Sperm collection of Blacked-legged Kittiwakes
Sperm of blacked-legged Kittiwakes were obtained by firmly massaging the lower back and the tail base of the male bird. Since, the researchers observed that during mating the male tend to wag their tails thus, releasing the sperm naturally. After massaging the handler lift the tail, clear the feathers around cloaca and gently squeeze the cloacal area. While doing this a capillary tube placed on the top of the cloaca to collect directly the translucent liquid. Then, verified directly to the laboratory under the microscope.
The result demonstrates a successful collection of live sperm under field condition of blacked-legged Kittiwakes for the first time. In which the researchers discovered two extenders suitable for maintaining the sperm however, undiluted sperm also performed well in terms of survival. Since, seminal fluids alone are sufficient enough to maintain the sperm alive.

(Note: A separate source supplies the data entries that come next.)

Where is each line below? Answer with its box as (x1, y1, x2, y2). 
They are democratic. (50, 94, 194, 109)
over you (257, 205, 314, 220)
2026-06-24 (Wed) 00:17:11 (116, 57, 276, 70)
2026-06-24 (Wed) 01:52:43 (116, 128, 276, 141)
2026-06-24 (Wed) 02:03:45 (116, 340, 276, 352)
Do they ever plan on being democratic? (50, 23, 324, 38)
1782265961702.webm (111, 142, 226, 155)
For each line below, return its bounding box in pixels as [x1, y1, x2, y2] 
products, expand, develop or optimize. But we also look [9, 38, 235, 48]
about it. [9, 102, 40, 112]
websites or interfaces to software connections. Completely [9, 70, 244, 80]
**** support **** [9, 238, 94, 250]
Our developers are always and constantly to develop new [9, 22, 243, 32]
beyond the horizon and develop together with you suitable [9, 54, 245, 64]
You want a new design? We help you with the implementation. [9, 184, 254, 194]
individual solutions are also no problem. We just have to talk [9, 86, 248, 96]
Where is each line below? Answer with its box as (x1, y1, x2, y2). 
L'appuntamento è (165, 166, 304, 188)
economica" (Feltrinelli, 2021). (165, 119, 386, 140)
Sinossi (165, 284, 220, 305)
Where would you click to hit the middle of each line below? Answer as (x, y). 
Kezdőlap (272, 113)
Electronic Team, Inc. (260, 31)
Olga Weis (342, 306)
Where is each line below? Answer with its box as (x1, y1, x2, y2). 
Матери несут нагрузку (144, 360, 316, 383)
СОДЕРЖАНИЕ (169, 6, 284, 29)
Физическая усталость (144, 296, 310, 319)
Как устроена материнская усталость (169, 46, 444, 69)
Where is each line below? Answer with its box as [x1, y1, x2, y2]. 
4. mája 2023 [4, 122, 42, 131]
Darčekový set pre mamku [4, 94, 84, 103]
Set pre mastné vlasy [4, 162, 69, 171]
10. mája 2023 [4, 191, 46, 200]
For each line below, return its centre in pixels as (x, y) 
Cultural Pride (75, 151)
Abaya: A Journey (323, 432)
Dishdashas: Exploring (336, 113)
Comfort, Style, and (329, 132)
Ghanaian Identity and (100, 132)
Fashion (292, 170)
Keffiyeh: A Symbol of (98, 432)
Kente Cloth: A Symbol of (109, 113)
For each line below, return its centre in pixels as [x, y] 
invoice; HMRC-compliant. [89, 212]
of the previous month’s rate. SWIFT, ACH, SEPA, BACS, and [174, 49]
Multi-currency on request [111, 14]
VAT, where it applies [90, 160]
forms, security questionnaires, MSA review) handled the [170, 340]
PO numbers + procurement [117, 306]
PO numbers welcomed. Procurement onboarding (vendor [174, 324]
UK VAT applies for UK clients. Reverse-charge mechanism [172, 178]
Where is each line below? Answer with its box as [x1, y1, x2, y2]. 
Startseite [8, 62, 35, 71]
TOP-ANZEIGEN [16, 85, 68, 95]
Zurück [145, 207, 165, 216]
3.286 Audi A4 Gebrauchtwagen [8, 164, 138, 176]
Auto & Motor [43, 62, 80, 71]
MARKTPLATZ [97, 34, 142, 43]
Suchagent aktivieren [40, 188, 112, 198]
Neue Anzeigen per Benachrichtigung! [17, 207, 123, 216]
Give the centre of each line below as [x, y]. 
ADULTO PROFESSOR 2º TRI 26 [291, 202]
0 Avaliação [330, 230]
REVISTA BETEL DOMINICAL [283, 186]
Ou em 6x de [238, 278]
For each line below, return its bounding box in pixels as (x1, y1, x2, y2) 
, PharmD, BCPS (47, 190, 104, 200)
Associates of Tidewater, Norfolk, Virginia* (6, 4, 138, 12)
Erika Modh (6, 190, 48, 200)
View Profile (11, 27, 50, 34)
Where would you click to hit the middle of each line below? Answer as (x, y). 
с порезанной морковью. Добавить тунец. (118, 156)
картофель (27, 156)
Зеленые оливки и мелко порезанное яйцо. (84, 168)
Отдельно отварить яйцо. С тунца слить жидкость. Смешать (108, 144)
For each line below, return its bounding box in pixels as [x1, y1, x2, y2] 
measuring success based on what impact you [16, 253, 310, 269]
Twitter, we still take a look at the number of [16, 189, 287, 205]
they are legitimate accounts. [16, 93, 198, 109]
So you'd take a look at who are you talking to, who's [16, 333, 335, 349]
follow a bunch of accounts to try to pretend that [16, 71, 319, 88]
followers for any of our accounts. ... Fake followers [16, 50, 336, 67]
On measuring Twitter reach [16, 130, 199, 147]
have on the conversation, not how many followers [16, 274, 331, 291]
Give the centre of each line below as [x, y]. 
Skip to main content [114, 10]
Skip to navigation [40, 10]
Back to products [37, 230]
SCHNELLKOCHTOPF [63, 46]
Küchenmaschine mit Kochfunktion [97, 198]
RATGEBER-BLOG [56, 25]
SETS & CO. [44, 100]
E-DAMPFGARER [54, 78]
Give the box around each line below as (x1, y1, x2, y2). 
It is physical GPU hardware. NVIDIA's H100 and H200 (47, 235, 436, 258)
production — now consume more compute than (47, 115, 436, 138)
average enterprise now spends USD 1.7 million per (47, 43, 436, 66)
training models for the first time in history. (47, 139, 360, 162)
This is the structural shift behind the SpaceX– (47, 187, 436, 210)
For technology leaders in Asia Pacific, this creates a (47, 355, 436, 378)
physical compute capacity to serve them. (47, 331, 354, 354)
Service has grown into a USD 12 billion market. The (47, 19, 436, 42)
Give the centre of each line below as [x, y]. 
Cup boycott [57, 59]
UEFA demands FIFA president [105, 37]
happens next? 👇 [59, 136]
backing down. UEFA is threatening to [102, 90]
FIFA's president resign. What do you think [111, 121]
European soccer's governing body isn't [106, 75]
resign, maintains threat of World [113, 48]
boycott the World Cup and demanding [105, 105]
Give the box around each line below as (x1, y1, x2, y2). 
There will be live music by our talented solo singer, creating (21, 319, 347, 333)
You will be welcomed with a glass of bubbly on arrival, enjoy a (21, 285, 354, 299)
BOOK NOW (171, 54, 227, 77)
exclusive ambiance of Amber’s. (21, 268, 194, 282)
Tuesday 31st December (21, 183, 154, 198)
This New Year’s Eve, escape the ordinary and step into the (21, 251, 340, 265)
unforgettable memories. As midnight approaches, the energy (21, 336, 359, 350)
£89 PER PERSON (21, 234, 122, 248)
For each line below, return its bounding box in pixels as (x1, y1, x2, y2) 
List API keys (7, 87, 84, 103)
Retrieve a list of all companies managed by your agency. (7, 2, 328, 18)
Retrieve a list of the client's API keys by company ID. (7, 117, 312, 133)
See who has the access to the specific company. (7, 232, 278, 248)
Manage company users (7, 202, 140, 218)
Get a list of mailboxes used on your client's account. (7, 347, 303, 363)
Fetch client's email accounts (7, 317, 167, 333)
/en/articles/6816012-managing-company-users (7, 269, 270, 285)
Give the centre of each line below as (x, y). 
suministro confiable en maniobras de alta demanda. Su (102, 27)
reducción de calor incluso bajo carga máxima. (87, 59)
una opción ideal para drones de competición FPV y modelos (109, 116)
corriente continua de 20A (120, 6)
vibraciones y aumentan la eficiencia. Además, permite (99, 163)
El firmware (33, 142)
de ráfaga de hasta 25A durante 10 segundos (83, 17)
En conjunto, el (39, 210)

Though, the researchers still recommend using sperm extenders since it is necessary to dilute highly concentrated ejaculates. Also, extenders are necessary on sperm quality examination when comparing experimental groups and sperm production.
Blacked-legged Kittiwakes are strictly monogamous and stores semen inside their body unlike passerine birds that stores semen in seminal glomera. Interestingly, one has to keep in mind that sperm quality may vary seasonally. So, the researchers suggest that one should statistically account for this effects using date relative to laying eggs. Also the researchers recommends to target specific time window when the birds are about to copulate but not after copulation within a day.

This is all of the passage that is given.